## WHAT TO WORK ON
Search the records for the word "affordable" and report each line that has it.

## RECORDS FOR THE EXERCISE
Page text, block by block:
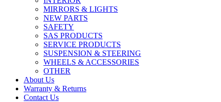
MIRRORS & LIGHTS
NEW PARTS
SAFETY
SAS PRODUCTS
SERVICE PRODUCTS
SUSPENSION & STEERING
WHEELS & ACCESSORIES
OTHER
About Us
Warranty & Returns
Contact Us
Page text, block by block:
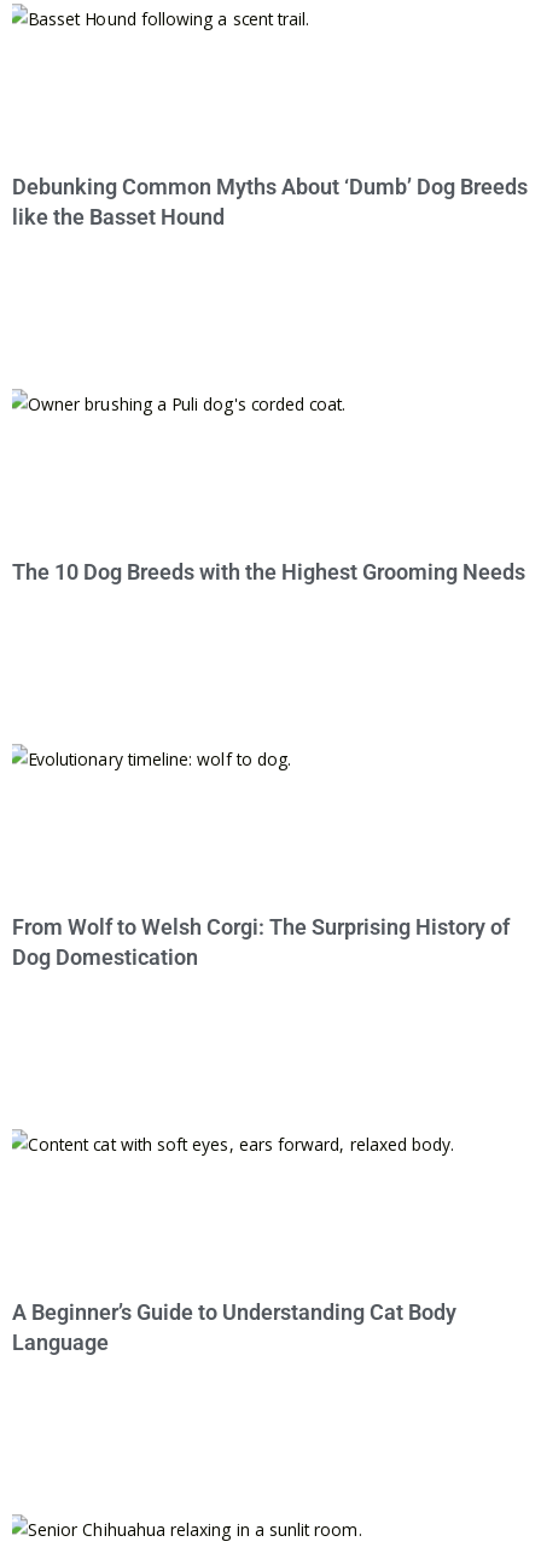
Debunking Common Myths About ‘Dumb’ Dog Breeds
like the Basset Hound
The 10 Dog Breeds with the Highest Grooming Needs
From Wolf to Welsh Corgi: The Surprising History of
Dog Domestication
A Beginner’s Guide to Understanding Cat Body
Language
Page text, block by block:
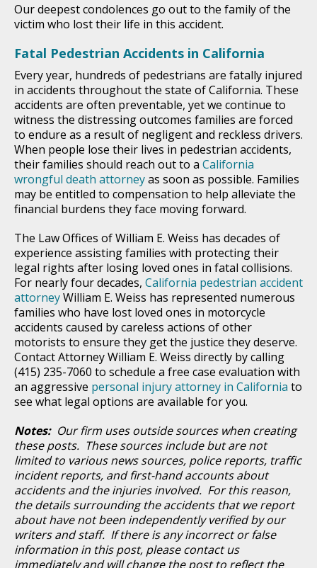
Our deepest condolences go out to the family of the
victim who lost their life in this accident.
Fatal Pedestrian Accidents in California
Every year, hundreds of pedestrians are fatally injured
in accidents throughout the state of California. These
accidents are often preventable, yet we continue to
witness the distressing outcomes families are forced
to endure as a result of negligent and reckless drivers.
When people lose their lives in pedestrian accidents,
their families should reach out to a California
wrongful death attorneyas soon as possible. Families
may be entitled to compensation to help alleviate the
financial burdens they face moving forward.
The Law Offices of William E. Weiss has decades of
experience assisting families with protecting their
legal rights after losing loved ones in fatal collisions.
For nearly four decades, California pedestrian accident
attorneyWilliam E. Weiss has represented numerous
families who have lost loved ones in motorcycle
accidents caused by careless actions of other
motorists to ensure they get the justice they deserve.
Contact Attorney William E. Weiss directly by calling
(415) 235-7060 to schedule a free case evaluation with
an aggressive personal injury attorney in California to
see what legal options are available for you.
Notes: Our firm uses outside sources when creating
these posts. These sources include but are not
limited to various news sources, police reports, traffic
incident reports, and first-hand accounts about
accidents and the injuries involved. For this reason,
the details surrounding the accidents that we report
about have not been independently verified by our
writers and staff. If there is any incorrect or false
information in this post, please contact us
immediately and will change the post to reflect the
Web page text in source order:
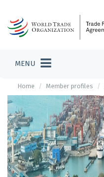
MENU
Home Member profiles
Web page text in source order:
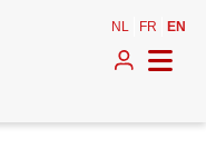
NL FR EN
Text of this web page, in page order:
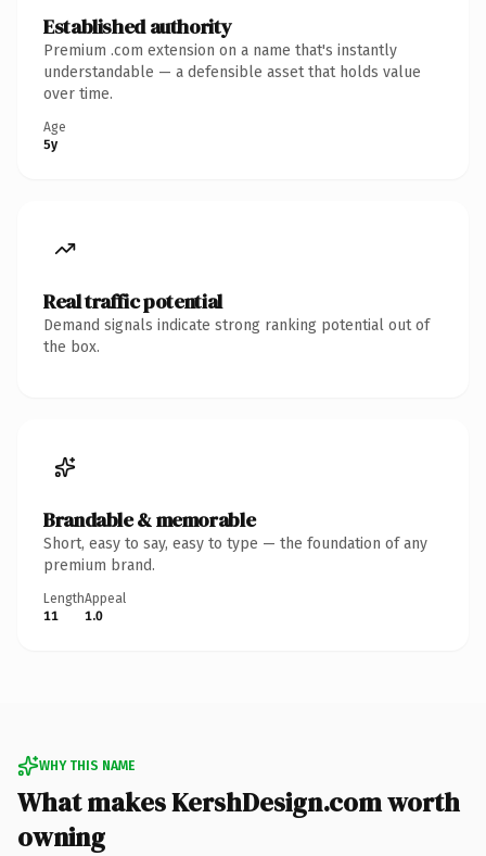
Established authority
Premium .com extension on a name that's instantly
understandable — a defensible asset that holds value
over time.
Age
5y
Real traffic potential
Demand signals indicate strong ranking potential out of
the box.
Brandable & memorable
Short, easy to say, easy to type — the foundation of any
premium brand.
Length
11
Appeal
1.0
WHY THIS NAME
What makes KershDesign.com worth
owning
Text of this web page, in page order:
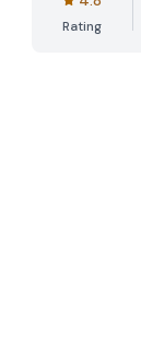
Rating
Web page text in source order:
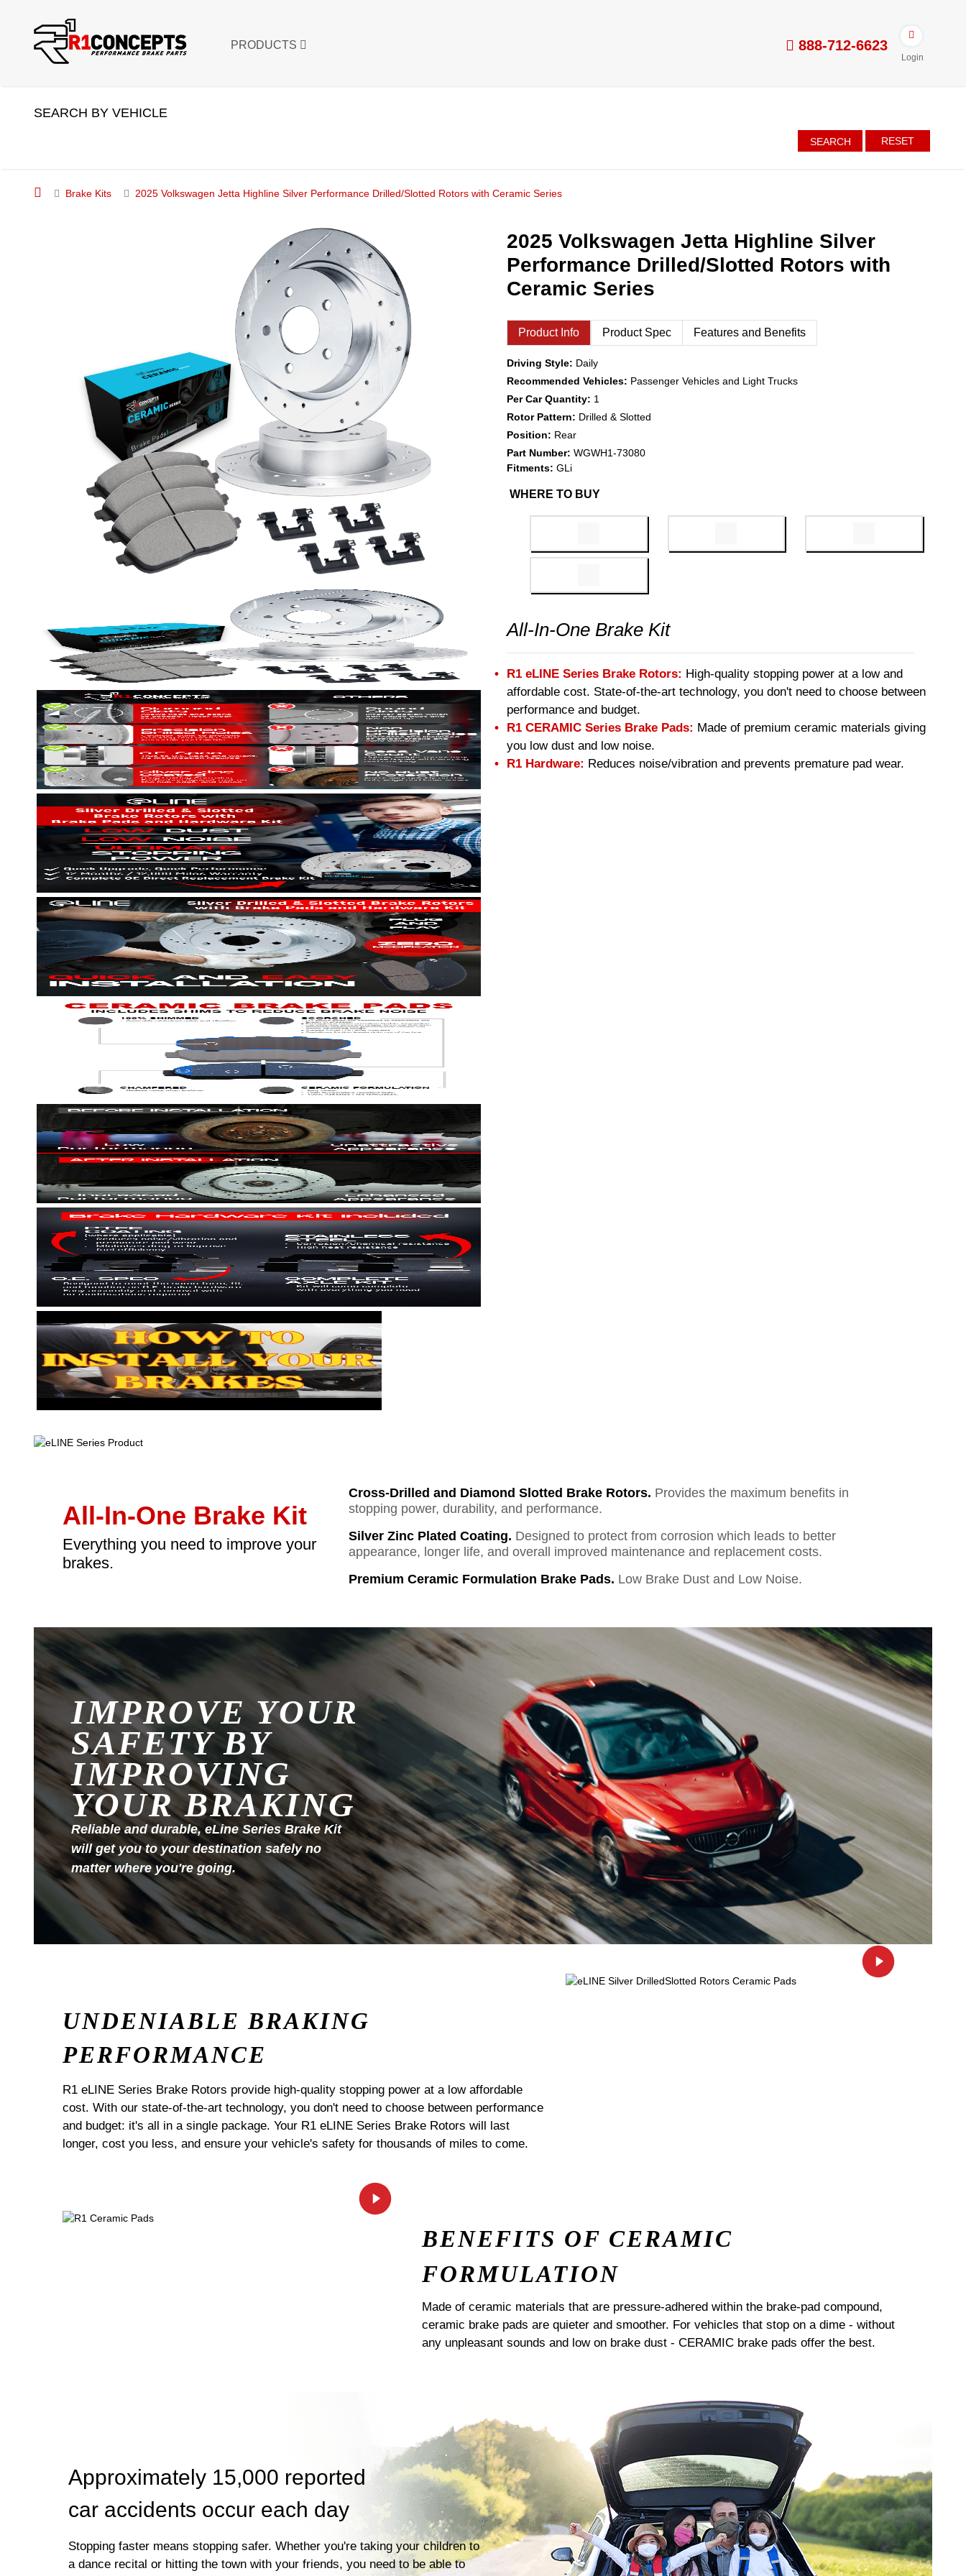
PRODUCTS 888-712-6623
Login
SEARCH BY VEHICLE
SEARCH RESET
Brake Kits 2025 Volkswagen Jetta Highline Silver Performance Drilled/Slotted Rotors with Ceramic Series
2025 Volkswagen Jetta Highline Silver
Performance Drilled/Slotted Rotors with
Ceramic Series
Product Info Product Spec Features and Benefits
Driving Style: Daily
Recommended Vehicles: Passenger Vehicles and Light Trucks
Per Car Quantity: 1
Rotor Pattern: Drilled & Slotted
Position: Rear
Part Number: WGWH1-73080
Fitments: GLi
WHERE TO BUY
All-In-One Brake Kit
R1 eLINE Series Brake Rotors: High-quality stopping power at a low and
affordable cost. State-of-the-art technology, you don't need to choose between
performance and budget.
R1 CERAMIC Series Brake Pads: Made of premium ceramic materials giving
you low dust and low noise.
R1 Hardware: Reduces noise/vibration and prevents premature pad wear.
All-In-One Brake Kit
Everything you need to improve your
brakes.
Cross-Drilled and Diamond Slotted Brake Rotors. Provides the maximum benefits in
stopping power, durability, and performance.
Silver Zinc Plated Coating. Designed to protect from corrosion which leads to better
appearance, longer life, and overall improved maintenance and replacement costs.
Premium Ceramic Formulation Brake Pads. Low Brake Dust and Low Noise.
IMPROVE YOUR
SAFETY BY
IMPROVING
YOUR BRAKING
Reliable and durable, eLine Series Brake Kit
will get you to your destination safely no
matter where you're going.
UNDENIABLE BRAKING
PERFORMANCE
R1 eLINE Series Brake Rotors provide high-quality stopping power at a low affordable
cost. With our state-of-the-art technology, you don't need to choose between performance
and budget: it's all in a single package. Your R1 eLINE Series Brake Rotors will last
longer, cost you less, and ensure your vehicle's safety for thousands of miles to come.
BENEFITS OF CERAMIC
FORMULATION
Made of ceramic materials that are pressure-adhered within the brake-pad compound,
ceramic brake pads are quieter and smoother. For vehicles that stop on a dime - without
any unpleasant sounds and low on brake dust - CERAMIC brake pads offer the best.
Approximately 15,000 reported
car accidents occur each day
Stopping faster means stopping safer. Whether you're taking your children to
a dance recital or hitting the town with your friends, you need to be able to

## REPLY
affordable cost. State-of-the-art technology, you don't need to choose between
R1 eLINE Series Brake Rotors provide high-quality stopping power at a low affordable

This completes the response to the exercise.